And now that we’ve broached the subject of deliberate miscasting for comic effect, it’s finally time to take stock of Cary Grant.  Whatever dismissive nonsense Grant may have spouted later, the fact is he oozes charm and steals every scene he’s in.  Like Lucille Ball in A Girl, A Guy and A Gob, he is blatantly operating in a whole other league to his costars—this is the debut of a star.  That being said, he is also completely wrong for this role.

His character is supposed to be a brute of a man, an athlete known for throwing objects at great distances, a controlling man with a fearsome temper.  And what we get is Cary Grant—he of the suave James Bond-like cool, a voice of cultured erudition, constantly winking at the audience.  Every line is delivered with a sarcastic inflection.  It’s not that we can’t picture him chucking spears—it’s that we can’t picture him chucking them seriously.

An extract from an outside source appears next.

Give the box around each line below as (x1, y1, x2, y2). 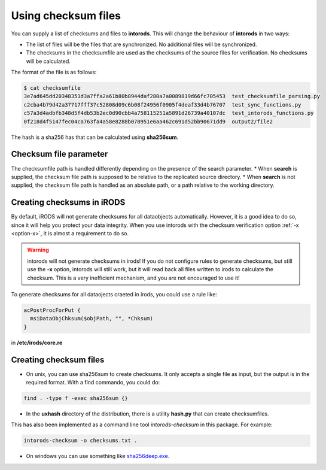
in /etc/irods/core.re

Grant’s ironic delivery allows him to insert an additional layer of commentary into his dialogue.  He says the words that the script gives him—and thereby conveys the strictly literal meaning of those words, plain and simple.  But because he says them with this detached attitude, he also undermines that literal meaning, contradicting or enhancing it.

This is something about screen comedy that changed with the arrival of sound, and in order to see it clearly, let’s take a look back at another Bebe Daniels silent comedy from 1928, Feel My Pulse, directed by the great Gregory LaCava.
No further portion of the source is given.